[Data excerpts]
Start of Block

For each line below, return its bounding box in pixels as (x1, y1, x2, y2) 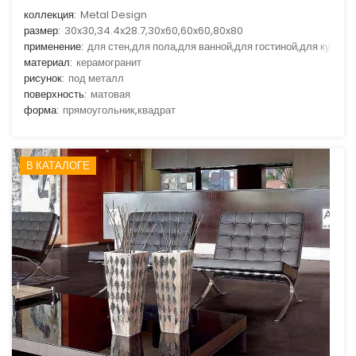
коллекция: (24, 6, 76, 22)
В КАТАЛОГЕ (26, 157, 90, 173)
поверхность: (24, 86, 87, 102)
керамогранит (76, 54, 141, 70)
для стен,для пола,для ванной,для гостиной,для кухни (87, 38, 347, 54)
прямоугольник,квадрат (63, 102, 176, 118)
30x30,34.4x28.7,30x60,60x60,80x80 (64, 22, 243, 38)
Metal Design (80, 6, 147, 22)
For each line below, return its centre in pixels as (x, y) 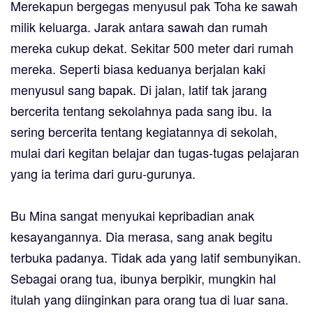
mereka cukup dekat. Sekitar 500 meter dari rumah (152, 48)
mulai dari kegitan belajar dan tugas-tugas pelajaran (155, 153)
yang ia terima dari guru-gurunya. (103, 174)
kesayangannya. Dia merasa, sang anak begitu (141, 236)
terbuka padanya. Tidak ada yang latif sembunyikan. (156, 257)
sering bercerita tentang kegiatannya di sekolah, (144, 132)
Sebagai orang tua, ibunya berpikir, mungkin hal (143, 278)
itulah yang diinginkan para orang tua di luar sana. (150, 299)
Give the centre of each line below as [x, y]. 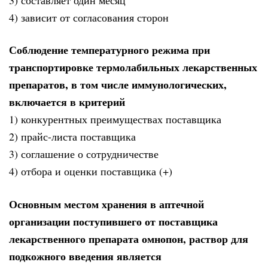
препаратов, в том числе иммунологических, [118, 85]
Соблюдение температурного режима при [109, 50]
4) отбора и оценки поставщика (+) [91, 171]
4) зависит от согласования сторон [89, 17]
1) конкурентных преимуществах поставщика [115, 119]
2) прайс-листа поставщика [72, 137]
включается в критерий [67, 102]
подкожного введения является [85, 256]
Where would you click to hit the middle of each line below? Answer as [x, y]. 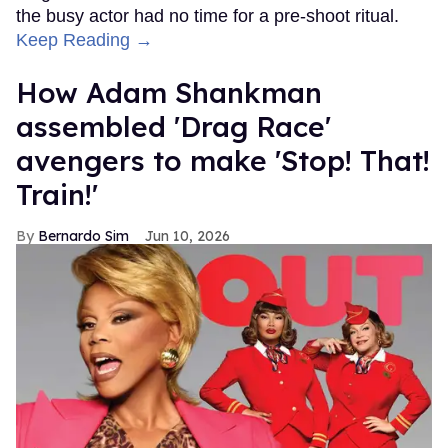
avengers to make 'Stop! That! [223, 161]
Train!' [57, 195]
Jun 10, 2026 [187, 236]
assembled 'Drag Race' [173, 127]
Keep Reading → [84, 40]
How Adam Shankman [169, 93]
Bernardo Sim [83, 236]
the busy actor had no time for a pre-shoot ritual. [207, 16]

End of Block
Start of Block

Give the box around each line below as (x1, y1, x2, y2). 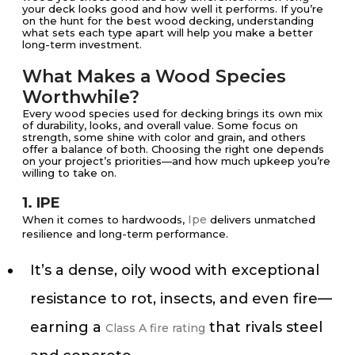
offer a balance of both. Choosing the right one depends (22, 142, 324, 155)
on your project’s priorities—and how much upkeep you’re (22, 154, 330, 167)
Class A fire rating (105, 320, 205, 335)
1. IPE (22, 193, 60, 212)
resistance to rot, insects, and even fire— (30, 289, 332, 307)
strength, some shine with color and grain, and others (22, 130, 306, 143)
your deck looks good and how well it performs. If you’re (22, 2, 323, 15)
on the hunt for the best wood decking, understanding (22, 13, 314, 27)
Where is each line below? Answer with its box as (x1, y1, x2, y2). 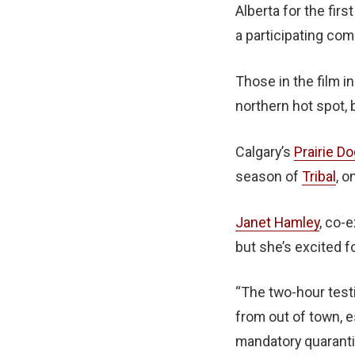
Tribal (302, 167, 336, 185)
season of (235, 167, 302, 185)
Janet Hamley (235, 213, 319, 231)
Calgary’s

End of Block

**Assigned task:**
Would you please reproduce the entries above, starting at the line with "коллекция: (24, 6, 76, 22)" and stopping after the line with "sering bercerita tentang"? Omit any pictures.

**Written response:**
коллекция: (24, 6, 76, 22)
В КАТАЛОГЕ (26, 157, 90, 173)
поверхность: (24, 86, 87, 102)
керамогранит (76, 54, 141, 70)
для стен,для пола,для ванной,для гостиной,для кухни (87, 38, 347, 54)
прямоугольник,квадрат (63, 102, 176, 118)
30x30,34.4x28.7,30x60,60x60,80x80 (64, 22, 243, 38)
Metal Design (80, 6, 147, 22)
For each line below, return its centre in pixels as (x, y) 
mereka cukup dekat. Sekitar 500 meter dari rumah (152, 48)
mulai dari kegitan belajar dan tugas-tugas pelajaran (155, 153)
yang ia terima dari guru-gurunya. (103, 174)
kesayangannya. Dia merasa, sang anak begitu (141, 236)
terbuka padanya. Tidak ada yang latif sembunyikan. (156, 257)
sering bercerita tentang kegiatannya di sekolah, (144, 132)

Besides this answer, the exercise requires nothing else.